I don't ride in the dark much and when folks mention it,I think of all the scenic beauty I would miss by not having light to see it. But then fall rolls around and hunting season starts. I get up early, saddle and ride for hour or so in the dark so I can be where I hope to see elk or deer at sunrise. Then evening rolls around and we stay late on the mountain, again hoping to see animals moving at sunset. And then I ride in the dark for another hour heading back to camp.

I've gotta admit that a few of these rides, I felt like I was on Mr Toads Wild adventure ride at Disneyland. Sparks off the horses shoes being about the only illumination. branches scratching my face and arms, the fear of the low hanging log, that I know I have to duck under but I can't see until it's 2-3 foot in front of my face. Horses rushing the trail in hurry to get back to camp and get their dinner.

But there is a certain quality to a night ride that can't be matched during daylight hours/ 
Enjoy.


----------



## WildAtHeart (Jul 17, 2013)

I went for an unplanned night ride the other day. it was sunset and I thought "I still got time.". But man was that sun ready to say good morning to other countries. So it ended up as a brief but lovely night ride. I was tempted to try the jump I had set up but thank heavens my fraction of a concise stopped me. It was a nice ride though. Gotta love the night air.


----------



## Corazon Lock (Dec 26, 2011)

I took a sunset ride with a friend once, and it ended up being a long night ride because we got lost! I prefer to be able to see when I ride!


----------



## jamesqf (Oct 5, 2009)

I've never ridden at night (yet!), but do enjoy hiking when there's a good moon. It does give enough light to see the scenery. And for those times when your evening trip goes a bit longer than you'd planned, and there isn't a moon, a dog with a white tail tip - like the one on the right - comes in handy. The brindle one is pretty much invisible, though


----------



## sabowin (May 8, 2010)

Painted Horse, in our case there wasn't much scenery we were missing.

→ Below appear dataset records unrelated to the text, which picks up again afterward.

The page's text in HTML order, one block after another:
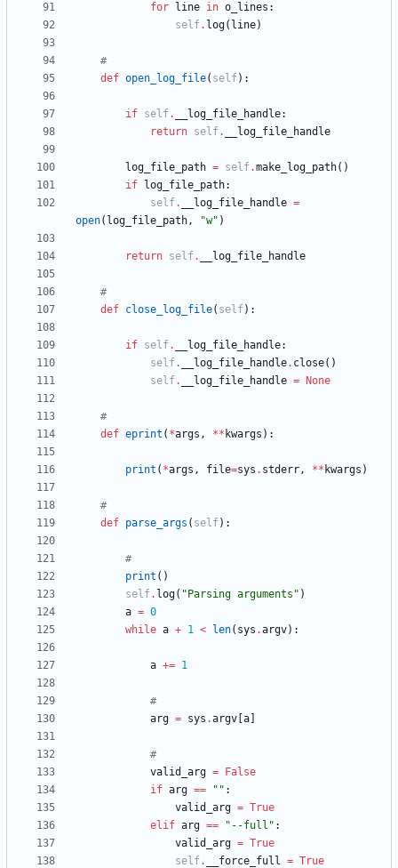
for
line in o_lines :
self. log( line)
#
def open_log_file( self) :
if self. __log_file_handle:
return self. __log_file_handle
log_file_path = self.make_log_path( )
if
log_file_path:
self. __log_file_handle =
open( log_file_path, "w" )
return self. __log_file_handle
#
def close_log_file( self) :
if self. __log_file_handle:
self. __log_file_handle. close( )
self. __log_file_handle = None
#
def eprint ( *args , ** kwargs ) :
print ( *args , file=sys . stderr, ** kwargs )
#
def parse_args ( self) :
#
print ( )
self. log( " Parsing arguments " )
a = 0
while a + 1 < len( sys .argv) :
a += 1
#
arg = sys .argv a
#
valid_arg =
False
if arg == " " :
valid_arg = True
elif arg == " --full " :
valid_arg = True
self. __force_full = True
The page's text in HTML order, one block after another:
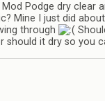
Mod Podge dry clear
Mine I just did
through
should it dry so you
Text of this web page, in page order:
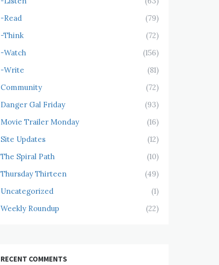
-Read
(79)
-Think
(72)
-Watch
(156)
-Write
(81)
Community
(72)
Danger Gal Friday
(93)
Movie Trailer Monday
(16)
Site Updates
(12)
The Spiral Path
(10)
Thursday Thirteen
(49)
Uncategorized
(1)
Weekly Roundup
(22)
RECENT COMMENTS
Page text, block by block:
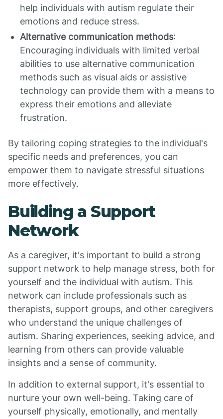
help individuals with autism regulate their
emotions and reduce stress.
Alternative communication methods:
Encouraging individuals with limited verbal
abilities to use alternative communication
methods such as visual aids or assistive
technology can provide them with a means to
express their emotions and alleviate
frustration.
By tailoring coping strategies to the individual's
specific needs and preferences, you can
empower them to navigate stressful situations
more effectively.
Building a Support
Network
As a caregiver, it's important to build a strong
support network to help manage stress, both for
yourself and the individual with autism. This
network can include professionals such as
therapists, support groups, and other caregivers
who understand the unique challenges of
autism. Sharing experiences, seeking advice, and
learning from others can provide valuable
insights and a sense of community.
In addition to external support, it's essential to
nurture your own well-being. Taking care of
yourself physically, emotionally, and mentally
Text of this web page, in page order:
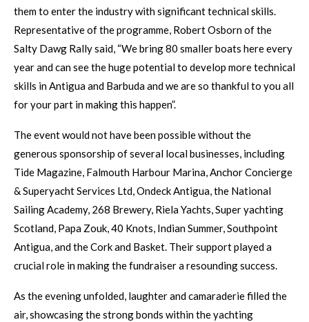
them to enter the industry with significant technical skills.
Representative of the programme, Robert Osborn of the
Salty Dawg Rally said, “We bring 80 smaller boats here every
year and can see the huge potential to develop more technical
skills in Antigua and Barbuda and we are so thankful to you all
for your part in making this happen”.
The event would not have been possible without the
generous sponsorship of several local businesses, including
Tide Magazine, Falmouth Harbour Marina, Anchor Concierge
& Superyacht Services Ltd, Ondeck Antigua, the National
Sailing Academy, 268 Brewery, Riela Yachts, Super yachting
Scotland, Papa Zouk, 40 Knots, Indian Summer, Southpoint
Antigua, and the Cork and Basket. Their support played a
crucial role in making the fundraiser a resounding success.
As the evening unfolded, laughter and camaraderie filled the
air, showcasing the strong bonds within the yachting
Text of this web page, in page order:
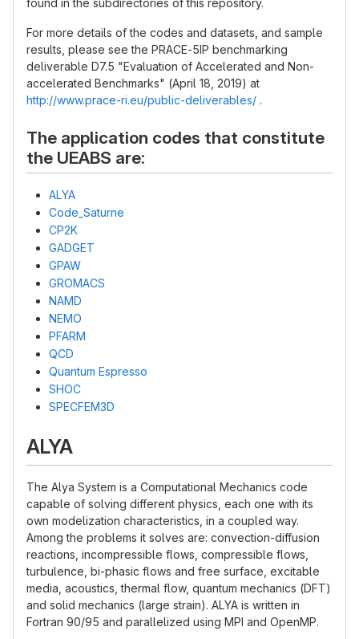
found in the subdirectories of this repository.
For more details of the codes and datasets, and sample
results, please see the PRACE-5IP benchmarking
deliverable D7.5 "Evaluation of Accelerated and Non-
accelerated Benchmarks" (April 18, 2019) at
http://www.prace-ri.eu/public-deliverables/ .
The application codes that constitute
the UEABS are:
ALYA
Code_Saturne
CP2K
GADGET
GPAW
GROMACS
NAMD
NEMO
PFARM
QCD
Quantum Espresso
SHOC
SPECFEM3D
ALYA
The Alya System is a Computational Mechanics code
capable of solving different physics, each one with its
own modelization characteristics, in a coupled way.
Among the problems it solves are: convection-diffusion
reactions, incompressible flows, compressible flows,
turbulence, bi-phasic flows and free surface, excitable
media, acoustics, thermal flow, quantum mechanics (DFT)
and solid mechanics (large strain). ALYA is written in
Fortran 90/95 and parallelized using MPI and OpenMP.
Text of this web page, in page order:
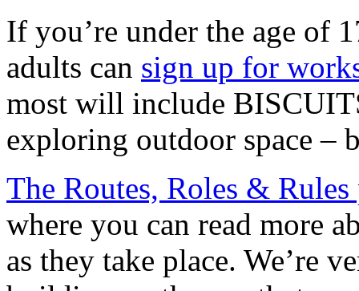
If you’re under the age of
adults can sign up for
most will include
exploring outdoor space –
The Routes, Roles &
where you can read more
as they take place. We’re
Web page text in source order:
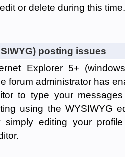
or delete during this
posting issues
Explorer 5+
forum administrator has
to type your
using the WYSIWYG
simply editing your
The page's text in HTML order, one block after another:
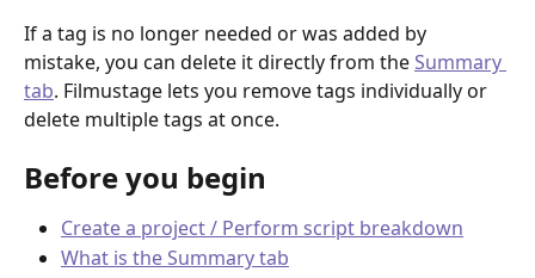
If a tag is no longer needed or was added by
mistake, you can delete it directly from the Summary
tab. Filmustage lets you remove tags individually or
delete multiple tags at once.
Before you begin
Create a project / Perform script breakdown
What is the Summary tab
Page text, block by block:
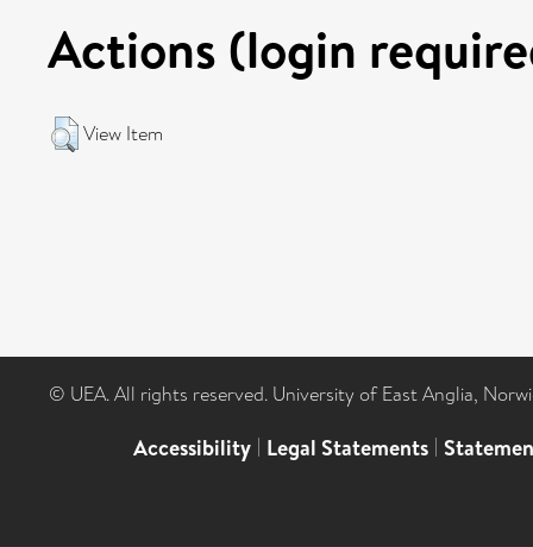
Actions (login
View Item
© UEA. All rights reserved. University of East Anglia,
Accessibility | Legal Statements |

We rode out from my friend's house, just on gravel roads in her neighborhood (very rural). There ARE views, but they're views we see all the time in daylight anyway. I agree that I wouldn't want to miss new views by riding at night.  And yes, her horse is shod (mine is bare) and seeing the sparks from his shoes when we trotted on the gravel road was cool. 

WildAtHeart and Corazon Lock, at least ours was a planned daylight-into-dark ride. Can't imagine what it would be like to end up on a night ride unplanned (and unprepared!).

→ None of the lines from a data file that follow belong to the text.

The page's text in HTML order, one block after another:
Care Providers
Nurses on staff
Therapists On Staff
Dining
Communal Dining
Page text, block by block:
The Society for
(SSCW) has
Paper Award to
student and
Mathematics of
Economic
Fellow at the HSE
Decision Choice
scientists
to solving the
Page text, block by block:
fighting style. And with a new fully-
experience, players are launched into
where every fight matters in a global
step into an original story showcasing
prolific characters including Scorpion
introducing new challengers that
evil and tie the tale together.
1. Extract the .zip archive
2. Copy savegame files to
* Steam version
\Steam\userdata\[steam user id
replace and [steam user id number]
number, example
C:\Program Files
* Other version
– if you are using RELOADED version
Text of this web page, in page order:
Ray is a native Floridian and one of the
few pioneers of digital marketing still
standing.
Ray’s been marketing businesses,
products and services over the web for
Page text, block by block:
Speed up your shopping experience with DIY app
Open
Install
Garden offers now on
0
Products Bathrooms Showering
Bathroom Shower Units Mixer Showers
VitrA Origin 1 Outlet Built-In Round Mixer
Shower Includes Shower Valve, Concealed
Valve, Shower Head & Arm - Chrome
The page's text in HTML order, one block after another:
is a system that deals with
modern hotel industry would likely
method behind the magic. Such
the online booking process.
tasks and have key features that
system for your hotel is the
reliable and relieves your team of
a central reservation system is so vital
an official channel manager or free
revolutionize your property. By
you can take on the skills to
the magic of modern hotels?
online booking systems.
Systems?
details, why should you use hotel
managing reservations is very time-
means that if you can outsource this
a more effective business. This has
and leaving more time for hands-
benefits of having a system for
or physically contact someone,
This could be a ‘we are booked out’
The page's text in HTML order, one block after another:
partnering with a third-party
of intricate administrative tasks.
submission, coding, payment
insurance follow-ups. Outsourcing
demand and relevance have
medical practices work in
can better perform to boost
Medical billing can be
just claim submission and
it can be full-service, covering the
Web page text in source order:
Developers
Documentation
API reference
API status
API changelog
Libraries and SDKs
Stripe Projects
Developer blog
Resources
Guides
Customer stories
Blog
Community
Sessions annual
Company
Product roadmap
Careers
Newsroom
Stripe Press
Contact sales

Jamesqf, we were lucky enough to have a dog along with a bit of white, and she did stand out against the roads and was rather helpful at times. Moonlight would have been good--we were riding with just the stars for light, so it was quite dark.


----------



## Darb (Feb 5, 2015)

Me & pals take 2-3 a year on full moons usually. Nothing like racking down gravel road or trail in the moon light!


----------



## ChitChatChet (Sep 9, 2013)

My grandmother spoke fondly of her frequent night rides. Her favorite was when it was moonlit.

I have ridden a few times on donkeys at night only because it was a very long ride LOL It was fun.


----------



## Painted Horse (Dec 29, 2006)

Nothing quite like being on the mountain top when the sun comes up. Usually requires a ride in the pre dawn darkness.


----------



## loveduffy (Dec 22, 2011)

that sounds nice I can not wait for the snow to go


----------